David M. Smith, Senior Assistant City Attorney, for
respondents-appellees.
WYNN, Judge.
In Abernathy v. Town of Boone Board of Adjustment, 109 N.C.
App. 459, 427 S.E.2d 875 (1993), this Court recognized that the
defense of laches could be asserted to prevent a municipality from
enforcing its ordinances.
Petitioner, Town and Country Ford, operates an auto dealership
in Charlotte and leases property from petitioner MMR Holdings.
They argue on appeal that the doctrine of laches barred the City of
Charlotte from declaring their balloons, pennants and other
declarations to be a violation of a sign ordinance. We review denovo the petitioners' contention that the record contains an error
of law and hold that the defense of laches does not apply to the
facts of this case. See Westminister Homes, Inc. v. Town of Cary
Zoning Bd. of Adjust., 140 N.C. App. 99, 102, 535 S.E.2d 415,
417-140 (2000), affirmed, __ N.C. ___, 554 S.E.2d 634 (2001).

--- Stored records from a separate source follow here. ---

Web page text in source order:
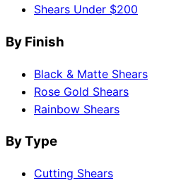
Shears Under $200
By Finish
Black & Matte Shears
Rose Gold Shears
Rainbow Shears
By Type
Cutting Shears
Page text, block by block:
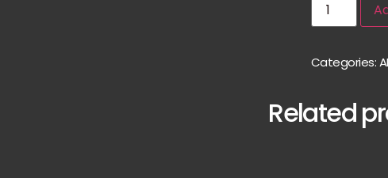
Categories:
Related
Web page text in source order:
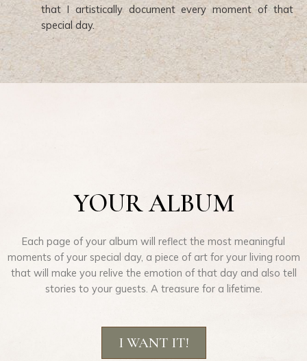
that I artistically document every moment of that
special day.
YOUR ALBUM
Each page of your album will reflect the most meaningful
moments of your special day, a piece of art for your living room
that will make you relive the emotion of that day and also tell
stories to your guests. A treasure for a lifetime.
I WANT IT!
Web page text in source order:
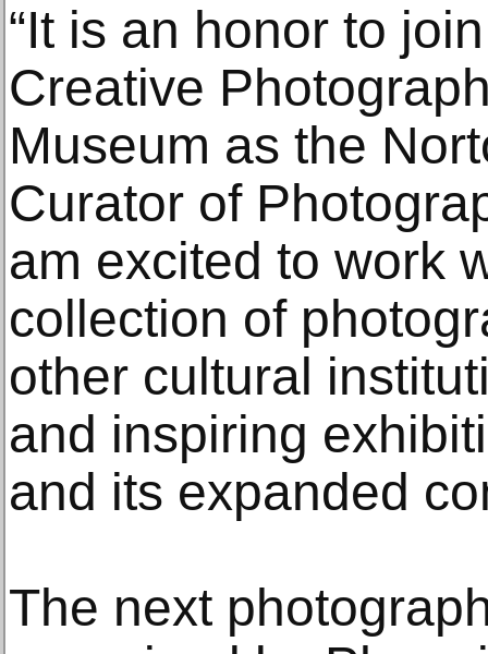
“It is an honor to
Creative
Museum as the
Curator of
am excited to work
collection of
other cultural
and inspiring
and its expanded
The next

Therefore, we affirm the Superior Court's holding that the City of
Charlotte Zoning Board of Adjustment committed no error in denying
petitioners' request for a variance from the sign ordinance.

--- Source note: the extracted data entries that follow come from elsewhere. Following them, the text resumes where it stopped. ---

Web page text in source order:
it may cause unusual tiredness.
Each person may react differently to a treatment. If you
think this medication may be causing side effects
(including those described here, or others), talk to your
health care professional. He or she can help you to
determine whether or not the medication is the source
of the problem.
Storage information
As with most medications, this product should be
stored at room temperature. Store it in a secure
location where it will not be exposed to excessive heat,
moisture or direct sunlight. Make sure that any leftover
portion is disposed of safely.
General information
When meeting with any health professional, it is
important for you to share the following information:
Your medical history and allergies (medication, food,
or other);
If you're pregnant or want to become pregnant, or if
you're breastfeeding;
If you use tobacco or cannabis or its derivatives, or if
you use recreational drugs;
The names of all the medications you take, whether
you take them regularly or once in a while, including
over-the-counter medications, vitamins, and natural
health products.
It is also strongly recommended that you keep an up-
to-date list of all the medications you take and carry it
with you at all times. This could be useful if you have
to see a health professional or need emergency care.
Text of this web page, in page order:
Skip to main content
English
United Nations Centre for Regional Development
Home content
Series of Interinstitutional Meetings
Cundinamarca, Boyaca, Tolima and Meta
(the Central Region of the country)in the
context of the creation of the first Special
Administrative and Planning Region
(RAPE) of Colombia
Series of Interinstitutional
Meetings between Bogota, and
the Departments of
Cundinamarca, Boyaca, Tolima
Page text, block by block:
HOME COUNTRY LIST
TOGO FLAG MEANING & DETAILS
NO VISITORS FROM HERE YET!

To establish the affirmative defense of laches, our case law
recognizes that 1) the doctrine applies where a delay of time has
resulted in some change in the condition of the property or in the
relations of the parties; 2) the delay necessary to constitute
laches depends upon the facts and circumstances of each case;
however, the mere passage of time is insufficient to support a
finding of laches; 3) the delay must be shown to be unreasonable
and must have worked to the disadvantage, injury or prejudice of
the person seeking to invoke the doctrine of laches; and 4) the
defense of laches will only work as a bar when the claimant knew of
the existence of the grounds for the claim. See Taylor v. City of
Raleigh, 290 N.C. 608, 227 S.E.2d 576 (1976); Allen v. City of
Burlington Bd. of Adjust., 100 N.C. App. 615, 397 S.E.2d 657
(1990).
In Abernathy, Judge Jack Lewis writing for the Court, astutely
tempered the general rule to be that laches cannot be asserted
against a municipality to prevent it from enforcing its ownordinances when the delay is reasonable and defendant has suffered
no disadvantage due to the delay. Id. at 465, 427 S.E.2d at 878.
Thus, Judge Lewis narrowly determined that under the facts of that
case, the doctrine of laches applied because the Town of Boone
delayed for almost four years before trying to enforce the
ordinance although it was aware of the potential violation.
Additionally, after the business owner was assured by two town
officials that its sign was in compliance, the owner spent $250,000
to purchase the adjacent property. Thus, this Court concluded,
As a result, we hold that the unreasonable
delay on the part of the Town of Boone has
worked an unreasonable disadvantage to [the
business owner] and that it would be unjust to
allow the Town of Boone to now enforce its
sign ordinance
Id. at 465 , 427 S.E.2d 879.
In contrast to the fact-specific holding of Abernathy, in the
present case, there were no assurances by city officials that the
signs would not violate the Ordinance, and Town and Country Ford
did not spend any money relying on assurances from city officials.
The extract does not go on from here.